Lender OneWest Bank has won a victory in a recent foreclosure case involving deceased borrowers and non-borrowing spouses, with a Florida appeals court reversed an earlier ruling in the case.
The events surrounding the case of OneWest Bank, FSB v. Palmero began in December 2006 when Florida couple Roberto and Luisa Palmero took out a reverse mortgage with Value Financial Mortgage Services. After Palmero passed away two years later, the lender eventually attempted to foreclose on the property. Luisa Palmero fought the foreclosure, arguing that, since she was not a signatory on the original home equity conversion mortgage paperwork, she should be able to remain in the home as a non-borrowing spouse.
Previous rulings in Smith v. Reverse Mortgage Solutions, Inc. and Edwards v. Reverse Mortgage Solutions, Inc. had found that the surviving spouses of reverse mortgage borrowers also qualified as borrowers and thus would have the right to remain in the home after the death of the borrowing spouse. While Luisa Palmero won an initial victory in the case, Florida’s Third District Court of Appeal reversed that decision in favor of OneWest Bank, who had inherited the loan from Value Financial.
“To the extent there was any confusion or inconsistency in the mortgage, it was cleared up by the note, loan application, loan agreement, and non-borrower spouse certification, which unequivocally provided that Mrs. Palmero was not the borrower for the reverse mortgage and defined Mr. Palmero as the borrower,” the court wrote in the decision.
James W. Wright, Jr., Partner, Bradley Arant Boult Cummings, said, “Palmero demonstrates that a lender may demonstrate that the surviving spouse is not a 'borrower' under the mortgage by introducing the other documents executed at the time the loan is originated—most significantly, the non-borrower spouse ownership interest certification, in which the non-borrowing spouse expressly recognized the fact that the borrower’s death would allow the lender to accelerate the loan and proceed to foreclosure."

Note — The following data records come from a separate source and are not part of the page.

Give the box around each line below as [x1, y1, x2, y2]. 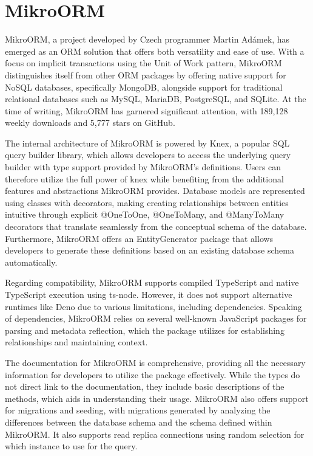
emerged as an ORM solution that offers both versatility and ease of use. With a [5, 44, 305, 57]
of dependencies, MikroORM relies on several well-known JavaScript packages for [5, 312, 307, 325]
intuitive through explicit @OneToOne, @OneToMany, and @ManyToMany [5, 208, 284, 221]
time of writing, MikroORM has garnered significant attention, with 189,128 [5, 104, 288, 117]
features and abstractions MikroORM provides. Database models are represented [5, 184, 305, 197]
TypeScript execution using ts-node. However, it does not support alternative [5, 288, 292, 300]
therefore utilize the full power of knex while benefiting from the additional [5, 172, 284, 185]
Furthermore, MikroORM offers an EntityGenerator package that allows [5, 232, 274, 244]
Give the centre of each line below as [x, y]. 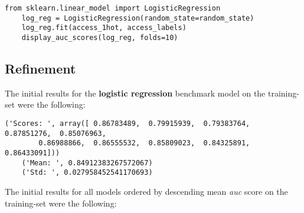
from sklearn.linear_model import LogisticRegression [113, 8]
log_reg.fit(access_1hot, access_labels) [104, 28]
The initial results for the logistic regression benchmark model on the [135, 93]
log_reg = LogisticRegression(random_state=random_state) [138, 18]
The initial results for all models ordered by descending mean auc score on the [146, 191]
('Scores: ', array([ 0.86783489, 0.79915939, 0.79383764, [128, 124]
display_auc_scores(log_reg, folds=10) [100, 37]
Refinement [40, 69]

“It appears that the Third DCA ruled correctly, under the facts of the case,” said Michelle Garcia Gilbert, Managing Partner, Gilbert Garcia Group, P.A., “but it interesting that the loan documents in question required the surviving spouse to acknowledge that the property would be sold ‘unless another means of repayment [was] obtained.’ Given the new CFPB rules, effective April 19, 2018, requiring a confirmed successor-in-interest to be treated like a borrower, I wonder if this situation would turned out differently today, if the non-borrowing, surviving spouse were able to assume or refinance the loan, depending upon the type of reverse mortgage this was. Also, HUD may be reviewing these types of cases to see if changes to reverse mortgage products should be made.”

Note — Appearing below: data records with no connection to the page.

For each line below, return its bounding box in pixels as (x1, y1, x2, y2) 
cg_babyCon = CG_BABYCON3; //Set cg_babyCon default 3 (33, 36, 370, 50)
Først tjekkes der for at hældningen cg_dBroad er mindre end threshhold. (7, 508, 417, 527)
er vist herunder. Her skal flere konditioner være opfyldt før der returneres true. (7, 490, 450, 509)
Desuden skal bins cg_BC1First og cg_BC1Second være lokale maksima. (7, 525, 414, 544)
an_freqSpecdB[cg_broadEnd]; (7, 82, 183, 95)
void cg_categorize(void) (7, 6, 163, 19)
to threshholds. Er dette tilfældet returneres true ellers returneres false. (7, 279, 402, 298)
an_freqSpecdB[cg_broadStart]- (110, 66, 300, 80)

“The court actually dodges the most-significant issue—whether the federal reverse mortgage statute prohibits foreclosing a reverse mortgage on a surviving spouse still living in the mortgaged residence,” said Anthony Smith, Shareholder, Sirote & Permutt, PC. “Instead, it concluded that because the defendant did not properly raise the issue, the trial court could not rely upon the statute as the basis of its decision.”

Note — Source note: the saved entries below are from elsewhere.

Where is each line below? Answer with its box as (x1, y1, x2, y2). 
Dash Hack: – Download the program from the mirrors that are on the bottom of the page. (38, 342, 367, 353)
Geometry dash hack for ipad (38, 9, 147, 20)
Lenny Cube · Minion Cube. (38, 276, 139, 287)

“The appellate court’s decision is correct,” said Sonia H. McDowell, Associate Attorney at Quintairos, Prieto, Wood & Boyer, P.A. “The Palmeros received loan disbursements for over a year. Pursuant to the terms of the agreement, Mrs. Palmero agreed to move from the residence upon her husband’s passing, unless she found alternative means of repayment. Mr. Palmero passed in August of 2008 and based on the lower court case number, the foreclosure action was filed at some point in 2010. Mrs. Palmero continued to enjoy free use of property for the past 10 years, in spite of her agreement to the contrary. This opinion highlights the fact that neither the trial court, nor the appellate court, can rewrite the parties’ contract. Both parties agreed that Mrs. Palmero was a ‘non-borrower’ responsible for either repaying the debt or vacating the property upon her husband death. Having done neither, the bank’s foreclosure was proper.”